У вас ведь нет прислуги?
— Эжени, наша уборщица, приходит ежедневно в девять утра и уходит в пять.
— Сейчас она здесь?
— Нет. Сегодня она выходная. Придет завтра.
— Она живет поблизости?
— Она живет в Пюто. По ту сторону Сены. Как раз над скобяной лавкой напротив места.
— Полагаю, что она помогла вашей невестке упаковать багаж?
— Она снесла вниз чемоданы.
— Сколько их было?
— Один сундук и два кожаных чемодана. И еще шкатулка с драгоценностями и несессер с туалетными принадлежностями.
— Эжени ушла от вас во вторник в пять часов, как обычно?
— Да, как обычно. Простите мое волнение, но мне впервые в жизни приходится отвечать на подобные вопросы, и признаюсь…
— Ваш сын выходил из дому в этот вечер?
— Что вы имеете в виду под словом «вечер»?

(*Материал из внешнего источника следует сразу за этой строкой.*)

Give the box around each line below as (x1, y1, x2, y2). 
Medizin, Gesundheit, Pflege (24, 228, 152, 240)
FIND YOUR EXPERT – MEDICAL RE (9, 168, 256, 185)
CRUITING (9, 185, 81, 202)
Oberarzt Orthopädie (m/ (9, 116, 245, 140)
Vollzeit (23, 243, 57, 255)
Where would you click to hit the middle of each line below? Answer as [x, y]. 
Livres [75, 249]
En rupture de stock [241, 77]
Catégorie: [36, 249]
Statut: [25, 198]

— Допустим, незадолго до обеда.
— Он, как обычно, ходил на прогулку.
— Вероятно, пошел выпить аперитив?
— Он не пьет.
— Никогда?
— Нет. Ничего, кроме стакана вина, разбавленного водой, во время еды. Во всяком случае, уж не ту гадость, которую называют аперитивом.
Буасье, чинно сидевший в своем кресле, казалось, втягивал в себя запах аниса, все еще сохранившийся на его усах.

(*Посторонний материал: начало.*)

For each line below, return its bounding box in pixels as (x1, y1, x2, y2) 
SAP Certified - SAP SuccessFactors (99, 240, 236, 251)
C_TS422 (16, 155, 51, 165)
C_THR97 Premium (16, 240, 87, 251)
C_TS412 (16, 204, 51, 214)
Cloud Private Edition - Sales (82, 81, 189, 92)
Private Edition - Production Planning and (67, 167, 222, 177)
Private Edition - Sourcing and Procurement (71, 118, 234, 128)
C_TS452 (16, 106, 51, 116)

— Как только он вернулся, мы сразу уселись за стол. Он всегда совершает одну и ту же прогулку. Эта привычка осталась у него с тех пор, как мы держали собаку, которую нужно было выводить в одно и то же время. Ну и, конечно, он привык.
— У вас теперь нет собаки?
— Нет, уже четыре года. С тех пор как умер Биби.
— И кошки нет?
— Нет. Моя невестка терпеть не могла кошек. Вот видите! Я невольно говорю о ней в прошедшем времени. Ведь мы воспринимаем теперь этот период как прошлое.
— Вы сели за стол втроем?
— Мария спустилась в столовую в ту минуту, когда я стала разливать суп.